:: Stored items from a collection ::
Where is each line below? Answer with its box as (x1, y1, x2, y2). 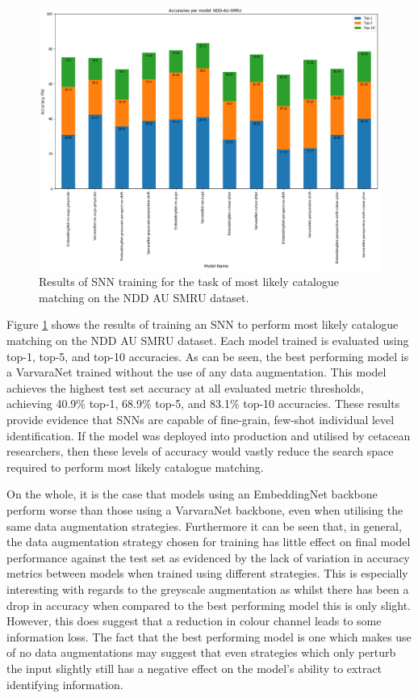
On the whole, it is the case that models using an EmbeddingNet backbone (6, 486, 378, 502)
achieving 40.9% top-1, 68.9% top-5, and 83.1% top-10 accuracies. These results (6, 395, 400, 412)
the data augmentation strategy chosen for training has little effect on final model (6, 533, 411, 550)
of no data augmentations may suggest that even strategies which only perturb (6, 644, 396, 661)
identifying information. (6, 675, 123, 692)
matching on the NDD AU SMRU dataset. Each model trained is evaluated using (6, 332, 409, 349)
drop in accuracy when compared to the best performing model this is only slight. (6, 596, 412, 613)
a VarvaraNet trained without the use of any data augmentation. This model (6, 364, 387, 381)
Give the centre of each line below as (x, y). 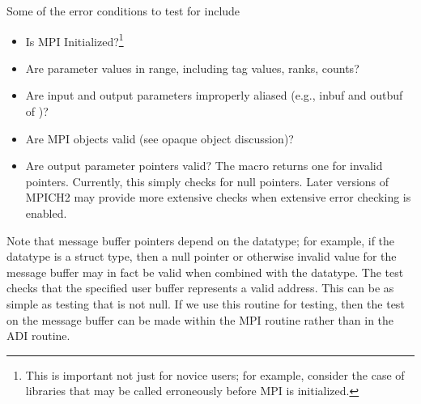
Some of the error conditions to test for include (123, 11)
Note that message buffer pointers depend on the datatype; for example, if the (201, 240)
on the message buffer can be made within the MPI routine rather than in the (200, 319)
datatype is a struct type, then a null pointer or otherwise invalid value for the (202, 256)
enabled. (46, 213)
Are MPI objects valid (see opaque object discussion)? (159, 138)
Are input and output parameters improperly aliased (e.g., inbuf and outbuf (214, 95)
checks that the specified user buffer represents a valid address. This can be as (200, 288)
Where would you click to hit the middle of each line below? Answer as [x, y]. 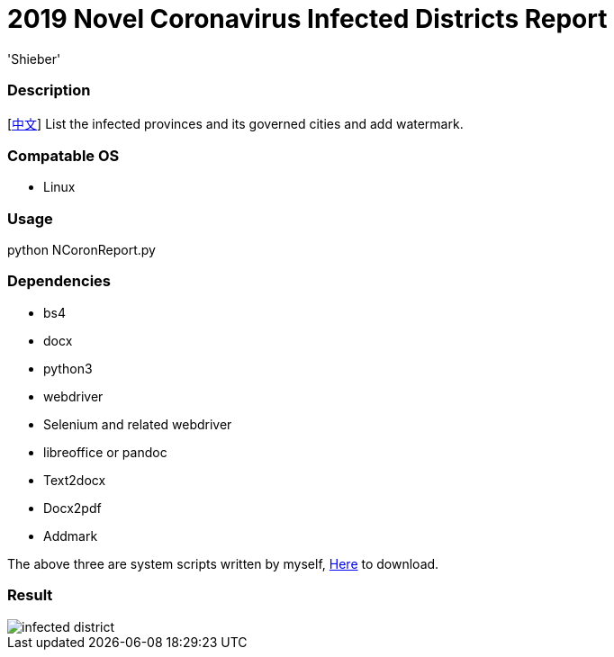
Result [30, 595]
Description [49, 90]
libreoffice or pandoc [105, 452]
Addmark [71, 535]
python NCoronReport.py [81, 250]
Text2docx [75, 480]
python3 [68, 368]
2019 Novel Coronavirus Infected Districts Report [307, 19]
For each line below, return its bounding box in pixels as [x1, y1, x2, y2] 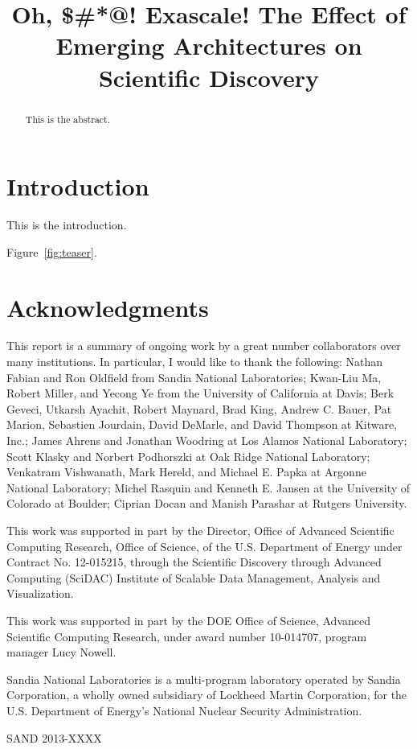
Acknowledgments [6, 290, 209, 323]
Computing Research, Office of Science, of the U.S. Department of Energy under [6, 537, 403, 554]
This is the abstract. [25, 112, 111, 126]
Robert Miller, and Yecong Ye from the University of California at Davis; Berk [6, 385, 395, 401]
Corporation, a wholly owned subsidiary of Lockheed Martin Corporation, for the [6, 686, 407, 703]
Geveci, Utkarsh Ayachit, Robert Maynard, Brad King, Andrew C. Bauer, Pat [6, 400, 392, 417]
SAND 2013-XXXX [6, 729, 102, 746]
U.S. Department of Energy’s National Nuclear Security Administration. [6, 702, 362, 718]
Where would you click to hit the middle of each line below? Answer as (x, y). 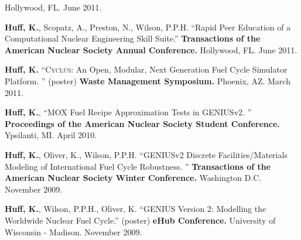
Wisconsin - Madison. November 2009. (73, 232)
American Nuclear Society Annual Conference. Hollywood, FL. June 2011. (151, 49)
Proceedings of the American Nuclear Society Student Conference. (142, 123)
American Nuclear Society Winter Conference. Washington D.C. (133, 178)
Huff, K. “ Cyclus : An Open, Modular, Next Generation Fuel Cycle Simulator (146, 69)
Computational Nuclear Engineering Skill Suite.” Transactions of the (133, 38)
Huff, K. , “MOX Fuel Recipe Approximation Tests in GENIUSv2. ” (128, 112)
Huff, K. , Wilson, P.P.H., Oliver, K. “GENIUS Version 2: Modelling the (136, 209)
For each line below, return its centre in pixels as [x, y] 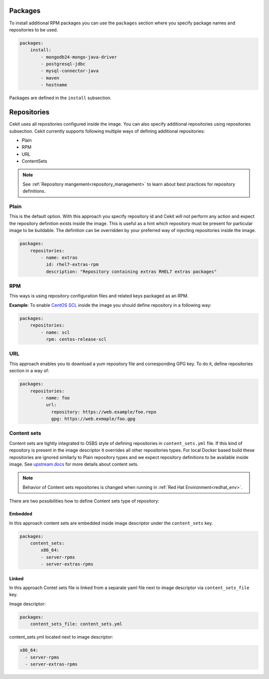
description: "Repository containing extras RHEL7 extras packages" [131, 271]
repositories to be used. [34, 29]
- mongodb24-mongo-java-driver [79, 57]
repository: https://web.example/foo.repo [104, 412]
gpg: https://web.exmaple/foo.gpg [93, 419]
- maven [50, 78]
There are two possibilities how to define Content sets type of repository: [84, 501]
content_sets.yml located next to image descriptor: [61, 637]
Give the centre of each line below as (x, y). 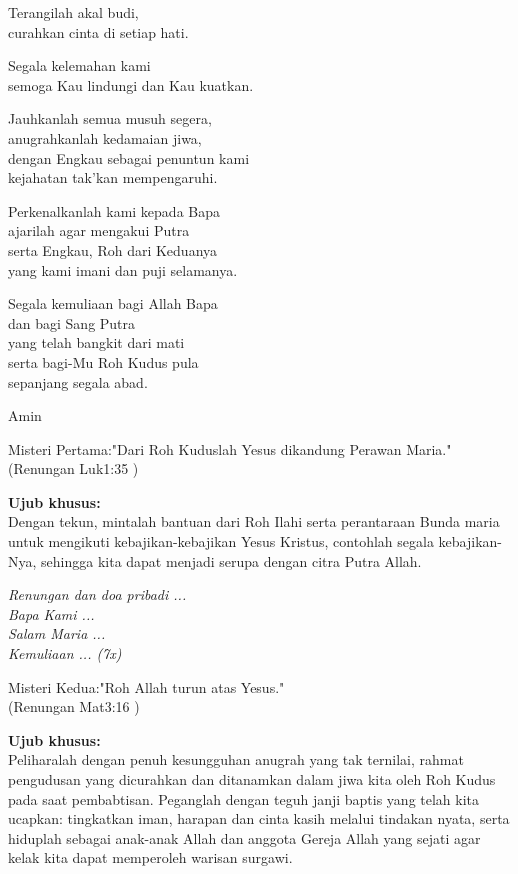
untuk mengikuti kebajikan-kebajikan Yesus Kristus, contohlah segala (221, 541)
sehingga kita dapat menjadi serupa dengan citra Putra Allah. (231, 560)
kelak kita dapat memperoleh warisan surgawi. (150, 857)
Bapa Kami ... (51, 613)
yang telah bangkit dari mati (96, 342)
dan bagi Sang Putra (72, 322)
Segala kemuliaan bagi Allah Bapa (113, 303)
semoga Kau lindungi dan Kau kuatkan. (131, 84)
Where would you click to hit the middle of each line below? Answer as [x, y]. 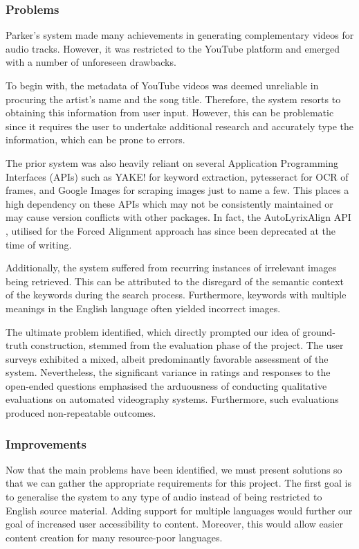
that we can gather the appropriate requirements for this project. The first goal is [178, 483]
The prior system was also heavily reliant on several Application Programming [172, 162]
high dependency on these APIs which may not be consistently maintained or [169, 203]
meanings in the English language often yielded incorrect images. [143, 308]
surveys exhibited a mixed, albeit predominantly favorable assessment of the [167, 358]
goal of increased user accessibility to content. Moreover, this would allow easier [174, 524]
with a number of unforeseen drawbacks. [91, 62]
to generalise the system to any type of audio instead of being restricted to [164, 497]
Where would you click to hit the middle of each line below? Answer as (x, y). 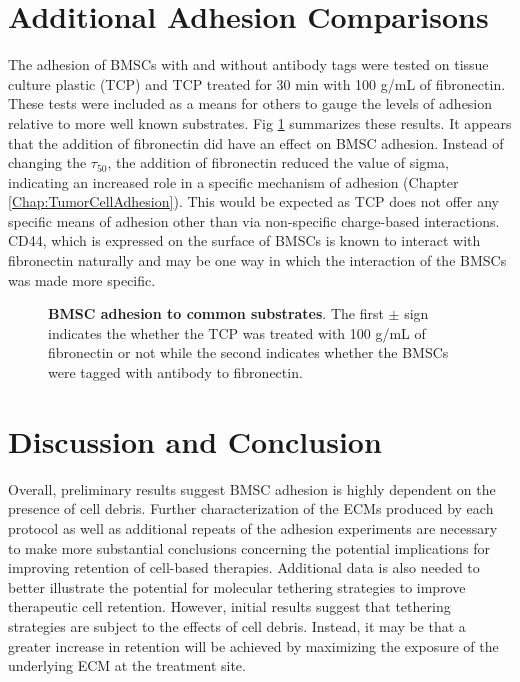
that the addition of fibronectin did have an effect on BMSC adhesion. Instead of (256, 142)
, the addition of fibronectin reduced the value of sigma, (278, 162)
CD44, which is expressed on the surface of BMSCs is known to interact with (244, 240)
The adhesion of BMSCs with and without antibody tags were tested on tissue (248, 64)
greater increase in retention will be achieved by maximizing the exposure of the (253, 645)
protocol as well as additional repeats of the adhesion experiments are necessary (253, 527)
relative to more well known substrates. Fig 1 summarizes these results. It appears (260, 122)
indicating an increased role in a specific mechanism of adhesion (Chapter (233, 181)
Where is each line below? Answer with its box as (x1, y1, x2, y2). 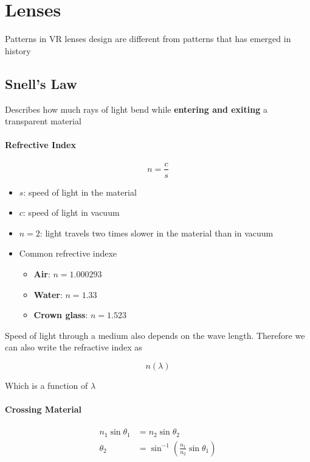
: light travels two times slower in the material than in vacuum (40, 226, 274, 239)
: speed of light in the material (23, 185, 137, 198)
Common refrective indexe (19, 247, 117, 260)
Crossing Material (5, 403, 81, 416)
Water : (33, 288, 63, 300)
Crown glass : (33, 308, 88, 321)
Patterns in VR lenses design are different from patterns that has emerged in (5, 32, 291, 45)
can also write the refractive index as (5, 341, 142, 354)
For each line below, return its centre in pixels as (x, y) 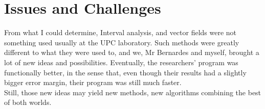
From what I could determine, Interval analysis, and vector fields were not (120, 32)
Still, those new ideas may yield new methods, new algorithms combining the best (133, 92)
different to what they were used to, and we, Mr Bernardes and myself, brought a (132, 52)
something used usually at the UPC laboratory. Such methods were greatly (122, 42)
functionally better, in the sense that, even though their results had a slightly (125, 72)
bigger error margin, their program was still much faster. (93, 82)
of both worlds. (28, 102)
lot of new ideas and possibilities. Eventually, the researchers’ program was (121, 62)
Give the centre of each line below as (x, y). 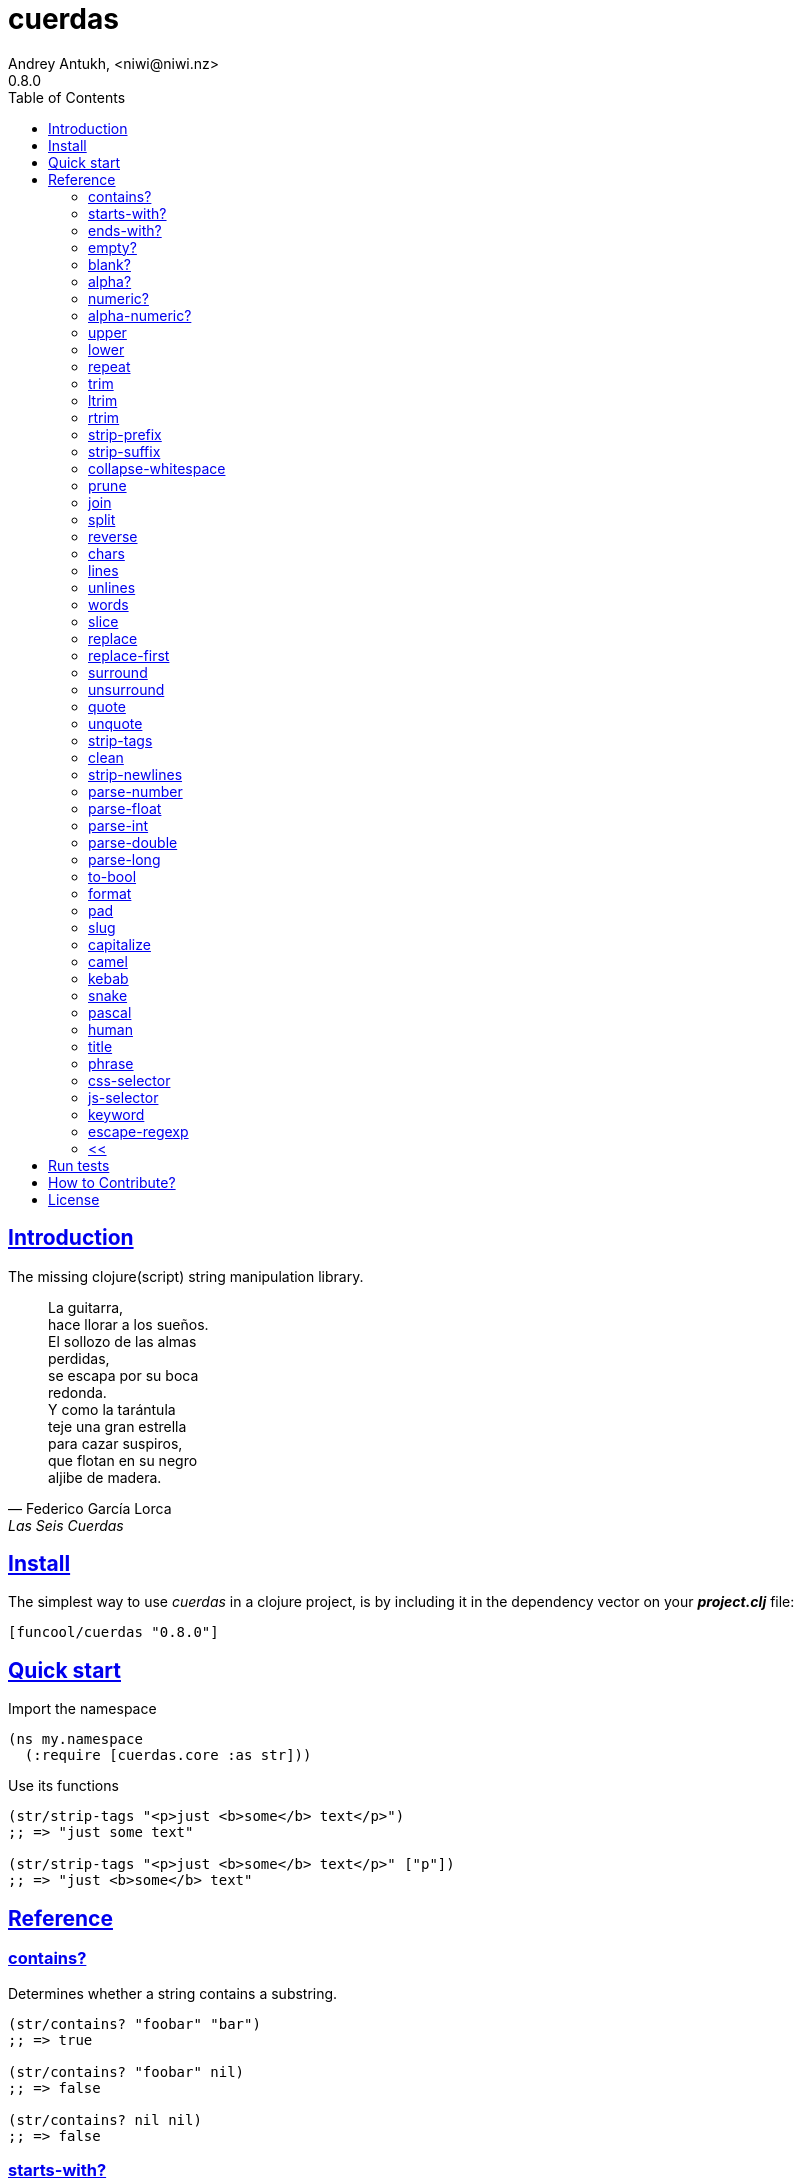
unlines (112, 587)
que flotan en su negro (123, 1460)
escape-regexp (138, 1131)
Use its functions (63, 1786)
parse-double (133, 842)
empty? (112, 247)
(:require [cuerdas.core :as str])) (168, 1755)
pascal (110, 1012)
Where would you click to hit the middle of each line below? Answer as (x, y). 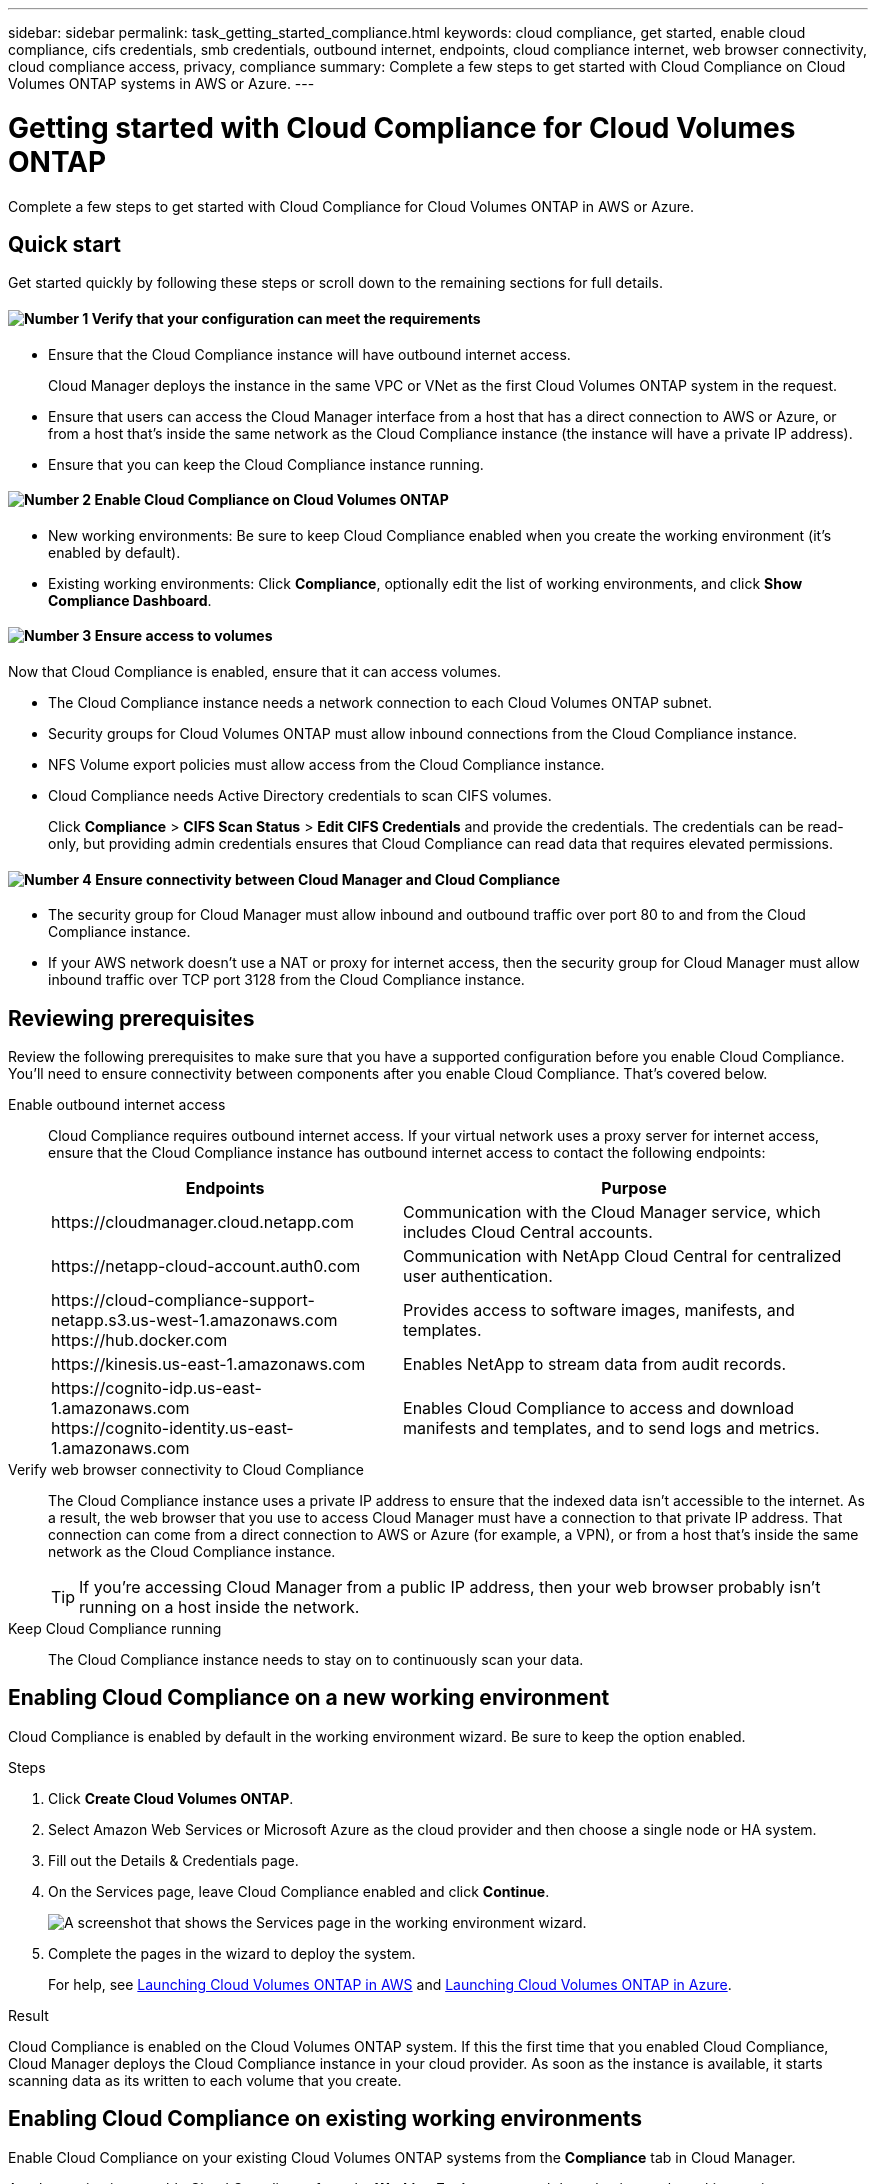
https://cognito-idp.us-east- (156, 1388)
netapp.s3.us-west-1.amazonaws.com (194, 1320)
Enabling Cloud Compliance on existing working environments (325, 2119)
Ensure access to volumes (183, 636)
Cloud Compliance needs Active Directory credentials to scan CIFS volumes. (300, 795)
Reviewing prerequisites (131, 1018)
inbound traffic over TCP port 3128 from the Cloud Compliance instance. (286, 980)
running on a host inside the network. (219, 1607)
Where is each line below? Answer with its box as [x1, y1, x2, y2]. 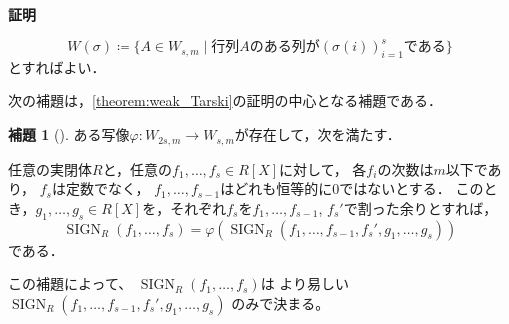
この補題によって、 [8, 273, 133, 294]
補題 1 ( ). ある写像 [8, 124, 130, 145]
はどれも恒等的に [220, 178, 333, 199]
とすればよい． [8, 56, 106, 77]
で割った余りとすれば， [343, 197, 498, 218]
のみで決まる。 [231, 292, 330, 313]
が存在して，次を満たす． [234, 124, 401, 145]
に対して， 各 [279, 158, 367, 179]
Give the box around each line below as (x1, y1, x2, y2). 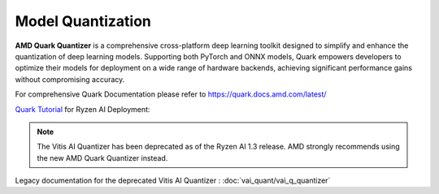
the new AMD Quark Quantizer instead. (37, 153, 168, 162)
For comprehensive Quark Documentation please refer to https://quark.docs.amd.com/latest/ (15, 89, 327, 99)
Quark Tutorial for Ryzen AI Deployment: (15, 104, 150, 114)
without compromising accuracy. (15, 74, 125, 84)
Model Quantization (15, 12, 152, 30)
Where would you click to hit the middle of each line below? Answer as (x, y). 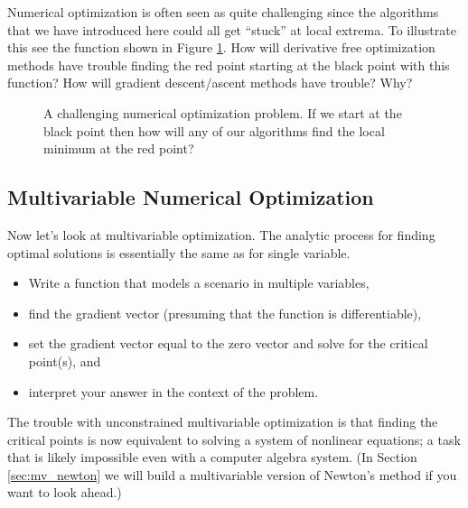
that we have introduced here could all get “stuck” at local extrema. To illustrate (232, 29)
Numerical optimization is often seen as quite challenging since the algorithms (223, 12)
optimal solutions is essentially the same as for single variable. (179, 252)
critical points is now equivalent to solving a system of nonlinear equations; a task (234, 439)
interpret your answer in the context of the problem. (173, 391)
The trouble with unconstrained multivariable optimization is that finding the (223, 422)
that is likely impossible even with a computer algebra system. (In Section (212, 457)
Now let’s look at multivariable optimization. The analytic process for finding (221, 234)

:: What needs to be done ::
Throughout the records above, find the lines in which the word "algorithms" appears and return them.

:: Response ::
Still, those new ideas may yield new methods, new algorithms combining the best (133, 92)
Numerical optimization is often seen as quite challenging since the algorithms (223, 12)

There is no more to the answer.